WHAT YOU SHOULD DO — Output only the stretch of the listing that starts at the line containing "Greece, the Aesculapia" and ends at the line containing "influence of ancient", reproduced exactly with both ends.

THE DATA —
*** Block opens ***

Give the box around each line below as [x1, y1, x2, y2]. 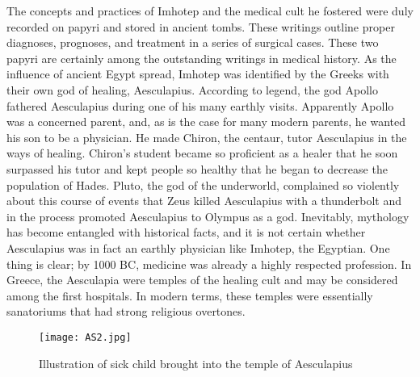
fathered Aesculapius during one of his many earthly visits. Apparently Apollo [6, 97, 394, 114]
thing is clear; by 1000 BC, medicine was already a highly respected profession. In [6, 255, 412, 272]
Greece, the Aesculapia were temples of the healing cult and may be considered [6, 271, 398, 288]
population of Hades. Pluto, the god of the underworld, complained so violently [6, 176, 400, 193]
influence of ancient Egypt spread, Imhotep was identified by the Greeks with [6, 65, 389, 82]
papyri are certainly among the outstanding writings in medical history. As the [6, 49, 397, 66]
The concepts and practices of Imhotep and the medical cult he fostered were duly [6, 2, 414, 19]
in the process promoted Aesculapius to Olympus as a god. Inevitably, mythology [6, 207, 409, 224]
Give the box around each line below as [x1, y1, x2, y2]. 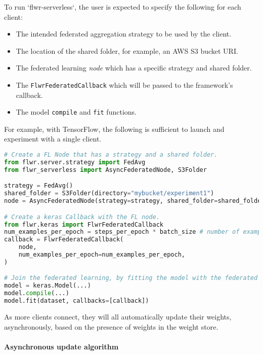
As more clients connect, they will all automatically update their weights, [4, 311, 232, 322]
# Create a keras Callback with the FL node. [4, 213, 160, 221]
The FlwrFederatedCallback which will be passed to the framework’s [16, 79, 233, 90]
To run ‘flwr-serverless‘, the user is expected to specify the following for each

*** Block closes ***

TASK ANSWER —
Greece, the Aesculapia were temples of the healing cult and may be considered [6, 271, 398, 288]
population of Hades. Pluto, the god of the underworld, complained so violently [6, 176, 400, 193]
influence of ancient Egypt spread, Imhotep was identified by the Greeks with [6, 65, 389, 82]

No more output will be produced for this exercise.